This year’s wheat harvest in the UK and Ireland is of medium quality in terms of mycotoxin contamination but is much worse than in the last two years, according to 2016 survey results published today by the global feed additive company, Nutriad.
Based on the results of the survey, conducted immediately after the 2016 harvest, Nutriad experts have warned that this year’s wheat crop in the UK and Ireland should not automatically be considered safe for inclusion into finished feed rations for all animal species, adding that a degree of vigilance is prudent.
The survey covers 66 samples from all over Great Britain and Ireland with more than 500 points of analyses being conducted to test for the occurrence of the eight mycotoxins most frequently found in agricultural commodities, as intended for animal production.
The survey therefore provides an insight into the incidences of aflatoxin B1 (AfB1), zearalenone (ZEN), deoxynivalenol (DON), T-2 toxin, HT-2 toxin, fumonisin B1 (FB1), fumonisin B2 (FB2) and ochratoxin A (OTA).
“The results show that 64% of wheat samples were contaminated with DON and none of the samples contained AfB1 or FB1,” said the company. “Only 3 % of samples contained T-2 toxin and such low incidence of contamination was not expected. The average concentrations of all recovered mycotoxins were medium while the highest concentration of DON found in one of the samples reached 1100 μg/kg.
“Although 12.3% of the samples contained HT-2 toxin, a mycotoxin extremely toxic for poultry, its maximum concentration reached only 32.2 μg/kg and this level is negligible. None of the samples was contaminated with FB1, but this result was expected as it is well known that FB1 is mostly produced on maize.

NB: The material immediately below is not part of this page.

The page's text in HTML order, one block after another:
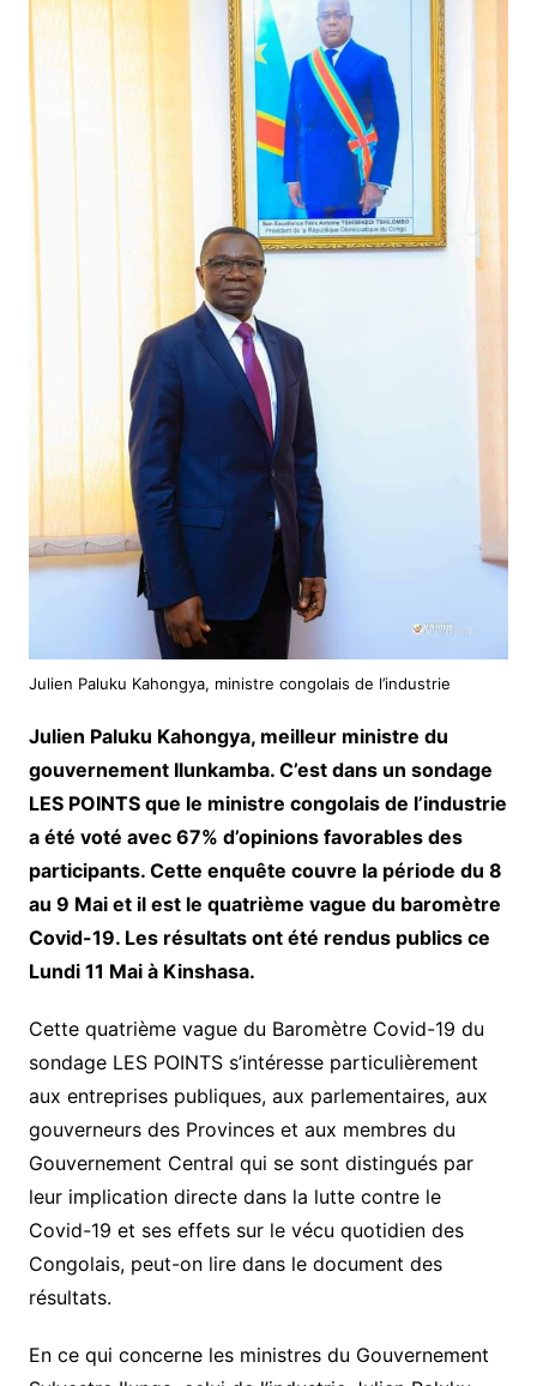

“Only one sample was contaminated with FB2 and OTA. Surprisingly, the results show that 15% of wheat samples were contaminated with ZEN and its maximum concentration found in one sample reached 810 μg/kg.”
Nutriad’s business development manager, Radka Borutova (pictured above), added: “Vigilance is always advisable in any case as cereals in animal feeds originate from many sources and some continental European cereals and South American soya harvested in 2016 have been shown to be contaminated with medium to high concentrations of mycotoxins.
“The last possible line of defence is the detoxification of mycotoxins in vivo. The addition of proven mycotoxin deactivators to animal feeds is a very common method to prevent mycotoxicosis and is an effective strategy to keep mycotoxin risk low under any and all conditions.”